■ Problem to work on ■
Beginning with the line that contains "Luego de 10" and ending with the line that contains "Your complete SimCRM", reproduce the lines of the entries below exactly, omitting pictures.

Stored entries
Segment Open
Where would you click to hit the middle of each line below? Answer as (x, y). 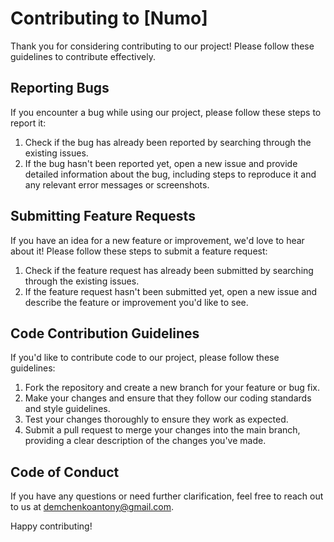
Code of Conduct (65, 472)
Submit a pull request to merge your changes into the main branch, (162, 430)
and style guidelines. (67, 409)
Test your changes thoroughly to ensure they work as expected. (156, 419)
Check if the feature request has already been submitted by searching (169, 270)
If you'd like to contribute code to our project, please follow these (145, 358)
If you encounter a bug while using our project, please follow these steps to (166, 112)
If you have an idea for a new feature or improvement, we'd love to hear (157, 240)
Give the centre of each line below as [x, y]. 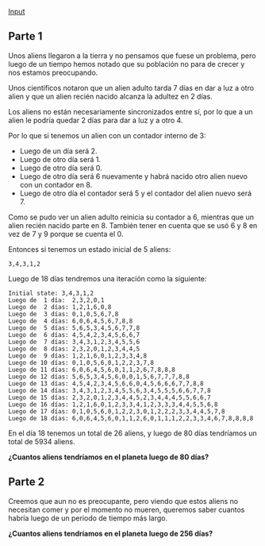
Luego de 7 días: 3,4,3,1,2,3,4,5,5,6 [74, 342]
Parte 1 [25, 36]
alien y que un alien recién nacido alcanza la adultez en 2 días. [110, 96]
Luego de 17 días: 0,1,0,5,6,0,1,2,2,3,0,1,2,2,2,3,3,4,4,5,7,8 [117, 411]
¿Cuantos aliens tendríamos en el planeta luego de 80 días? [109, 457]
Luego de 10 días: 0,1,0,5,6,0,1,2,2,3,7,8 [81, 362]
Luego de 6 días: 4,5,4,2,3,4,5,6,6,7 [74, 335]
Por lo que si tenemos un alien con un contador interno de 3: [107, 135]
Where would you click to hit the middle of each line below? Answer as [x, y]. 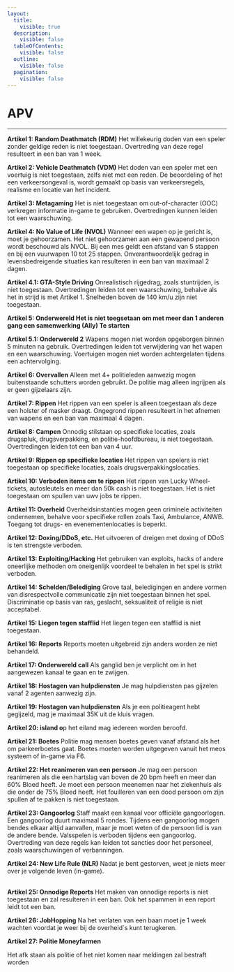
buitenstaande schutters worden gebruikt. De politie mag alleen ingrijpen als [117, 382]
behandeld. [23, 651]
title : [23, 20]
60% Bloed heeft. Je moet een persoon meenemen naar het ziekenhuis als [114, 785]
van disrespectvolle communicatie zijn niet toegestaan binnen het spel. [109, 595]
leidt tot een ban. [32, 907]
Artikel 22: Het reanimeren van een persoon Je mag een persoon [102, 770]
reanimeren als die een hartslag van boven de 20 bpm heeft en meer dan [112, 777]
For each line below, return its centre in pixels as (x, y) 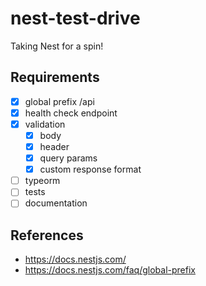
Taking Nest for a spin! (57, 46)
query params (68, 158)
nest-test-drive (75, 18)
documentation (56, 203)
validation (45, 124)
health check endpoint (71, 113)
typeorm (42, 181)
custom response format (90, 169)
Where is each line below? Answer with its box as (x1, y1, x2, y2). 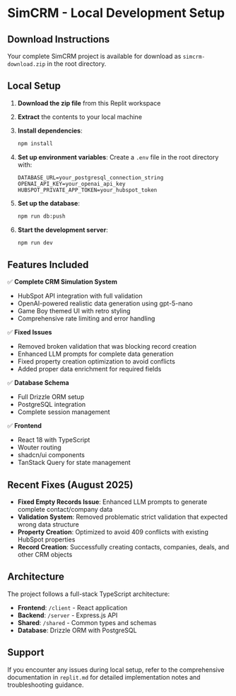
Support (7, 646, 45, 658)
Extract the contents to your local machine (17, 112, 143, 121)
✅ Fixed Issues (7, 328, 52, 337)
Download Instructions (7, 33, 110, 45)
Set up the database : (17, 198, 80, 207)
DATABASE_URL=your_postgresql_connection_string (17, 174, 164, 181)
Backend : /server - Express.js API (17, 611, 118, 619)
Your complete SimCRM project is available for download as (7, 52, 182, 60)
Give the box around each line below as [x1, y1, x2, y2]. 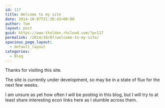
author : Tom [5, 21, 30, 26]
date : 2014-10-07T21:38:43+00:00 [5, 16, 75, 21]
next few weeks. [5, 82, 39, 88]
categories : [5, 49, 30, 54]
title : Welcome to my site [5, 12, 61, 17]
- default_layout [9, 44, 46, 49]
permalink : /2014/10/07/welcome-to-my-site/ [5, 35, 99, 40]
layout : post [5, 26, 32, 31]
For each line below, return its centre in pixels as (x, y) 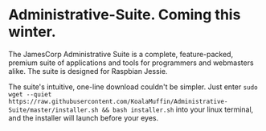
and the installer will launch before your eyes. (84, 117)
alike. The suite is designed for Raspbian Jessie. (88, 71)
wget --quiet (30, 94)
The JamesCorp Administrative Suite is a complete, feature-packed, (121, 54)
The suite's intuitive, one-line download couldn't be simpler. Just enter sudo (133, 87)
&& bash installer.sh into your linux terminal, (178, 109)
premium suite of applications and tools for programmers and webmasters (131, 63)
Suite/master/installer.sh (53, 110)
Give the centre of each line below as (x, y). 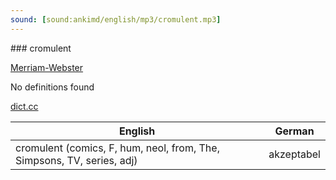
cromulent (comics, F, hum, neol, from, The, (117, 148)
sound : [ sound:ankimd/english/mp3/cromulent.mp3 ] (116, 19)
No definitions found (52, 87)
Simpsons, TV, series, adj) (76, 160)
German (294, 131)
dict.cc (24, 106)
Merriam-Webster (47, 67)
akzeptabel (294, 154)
Segment Closed
Segment Open
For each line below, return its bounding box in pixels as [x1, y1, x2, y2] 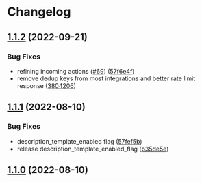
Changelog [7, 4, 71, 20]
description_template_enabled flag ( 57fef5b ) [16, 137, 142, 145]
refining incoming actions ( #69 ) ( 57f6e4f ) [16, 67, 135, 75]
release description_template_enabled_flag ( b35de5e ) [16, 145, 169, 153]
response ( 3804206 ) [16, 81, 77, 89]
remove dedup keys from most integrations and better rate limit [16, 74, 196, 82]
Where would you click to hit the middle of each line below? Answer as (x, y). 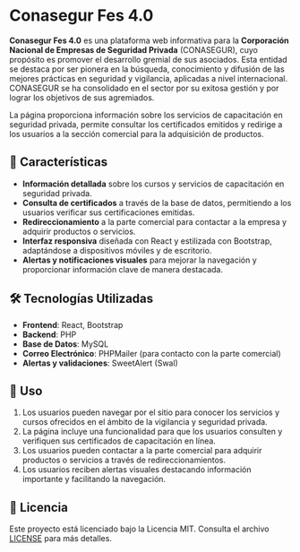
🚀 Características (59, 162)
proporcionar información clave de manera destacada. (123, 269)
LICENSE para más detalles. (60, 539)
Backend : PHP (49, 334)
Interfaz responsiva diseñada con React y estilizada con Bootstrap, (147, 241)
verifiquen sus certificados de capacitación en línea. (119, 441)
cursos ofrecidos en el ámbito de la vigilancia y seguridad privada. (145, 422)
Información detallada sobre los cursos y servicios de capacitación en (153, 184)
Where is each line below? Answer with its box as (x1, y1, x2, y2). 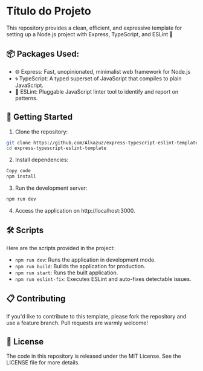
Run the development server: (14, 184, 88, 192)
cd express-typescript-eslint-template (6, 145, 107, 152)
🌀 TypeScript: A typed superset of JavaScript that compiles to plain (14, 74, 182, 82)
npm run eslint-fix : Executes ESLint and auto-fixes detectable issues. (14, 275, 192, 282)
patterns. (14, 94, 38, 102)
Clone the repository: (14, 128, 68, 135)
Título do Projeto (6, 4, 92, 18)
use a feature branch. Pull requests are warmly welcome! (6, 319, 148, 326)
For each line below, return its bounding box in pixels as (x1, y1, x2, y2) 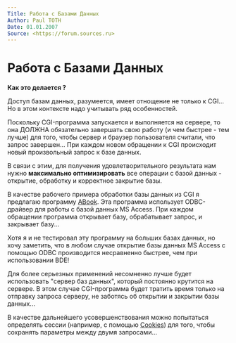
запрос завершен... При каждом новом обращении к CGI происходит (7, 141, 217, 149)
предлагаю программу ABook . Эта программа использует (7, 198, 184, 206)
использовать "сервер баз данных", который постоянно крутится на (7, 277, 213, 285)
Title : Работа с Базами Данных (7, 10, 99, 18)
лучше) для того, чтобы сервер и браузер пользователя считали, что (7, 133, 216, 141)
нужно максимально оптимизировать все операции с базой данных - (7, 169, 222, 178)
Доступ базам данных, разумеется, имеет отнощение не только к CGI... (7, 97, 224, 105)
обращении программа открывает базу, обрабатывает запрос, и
Segment Closed
Segment Open
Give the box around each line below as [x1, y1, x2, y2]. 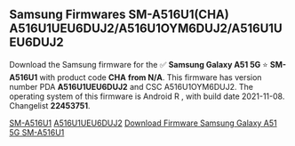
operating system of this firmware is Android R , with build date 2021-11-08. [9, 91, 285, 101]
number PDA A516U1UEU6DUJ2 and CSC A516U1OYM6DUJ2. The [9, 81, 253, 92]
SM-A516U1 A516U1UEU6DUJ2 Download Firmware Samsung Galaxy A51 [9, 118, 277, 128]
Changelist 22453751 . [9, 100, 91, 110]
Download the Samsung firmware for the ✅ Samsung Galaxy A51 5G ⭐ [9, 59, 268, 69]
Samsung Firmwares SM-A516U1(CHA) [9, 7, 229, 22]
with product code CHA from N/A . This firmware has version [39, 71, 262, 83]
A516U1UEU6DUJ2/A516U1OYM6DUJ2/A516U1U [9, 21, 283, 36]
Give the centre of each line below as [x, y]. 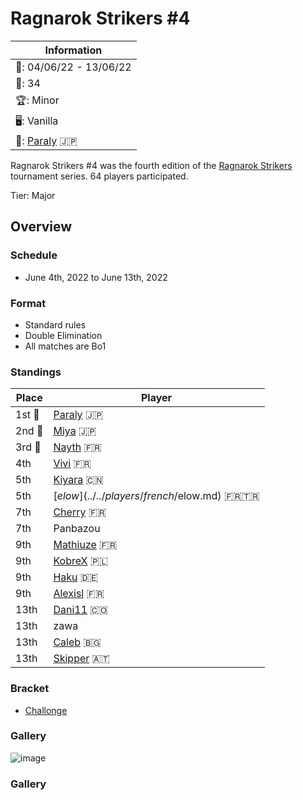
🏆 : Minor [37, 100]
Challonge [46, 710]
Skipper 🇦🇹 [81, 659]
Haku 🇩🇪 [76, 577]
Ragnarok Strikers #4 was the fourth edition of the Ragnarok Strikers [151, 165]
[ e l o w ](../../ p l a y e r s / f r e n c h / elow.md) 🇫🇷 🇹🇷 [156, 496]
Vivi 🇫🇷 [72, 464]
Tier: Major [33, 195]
Segment Closed
■ Output ■
Luego de 10 días: 0,1,0,5,6,0,1,2,2,3,7,8 [81, 362]
Luego de 6 días: 4,5,4,2,3,4,5,6,6,7 [74, 335]
Por lo que si tenemos un alien con un contador interno de 3: [107, 135]
Where would you click to hit the middle of each line below? Answer as [x, y]. 
buitenstaande schutters worden gebruikt. De politie mag alleen ingrijpen als [117, 382]
behandeld. [23, 651]
title : [23, 20]
60% Bloed heeft. Je moet een persoon meenemen naar het ziekenhuis als [114, 785]
van disrespectvolle communicatie zijn niet toegestaan binnen het spel. [109, 595]
leidt tot een ban. [32, 907]
Artikel 22: Het reanimeren van een persoon Je mag een persoon [102, 770]
reanimeren als die een hartslag van boven de 20 bpm heeft en meer dan [112, 777]
For each line below, return its centre in pixels as (x, y) 
Taking Nest for a spin! (57, 46)
query params (68, 158)
nest-test-drive (75, 18)
documentation (56, 203)
validation (45, 124)
health check endpoint (71, 113)
typeorm (42, 181)
custom response format (90, 169)
Where is each line below? Answer with its box as (x1, y1, x2, y2). 
Support (7, 646, 45, 658)
Extract the contents to your local machine (17, 112, 143, 121)
✅ Fixed Issues (7, 328, 52, 337)
Download Instructions (7, 33, 110, 45)
Set up the database : (17, 198, 80, 207)
DATABASE_URL=your_postgresql_connection_string (17, 174, 164, 181)
Backend : /server - Express.js API (17, 611, 118, 619)
Your complete SimCRM project is available for download as (7, 52, 182, 60)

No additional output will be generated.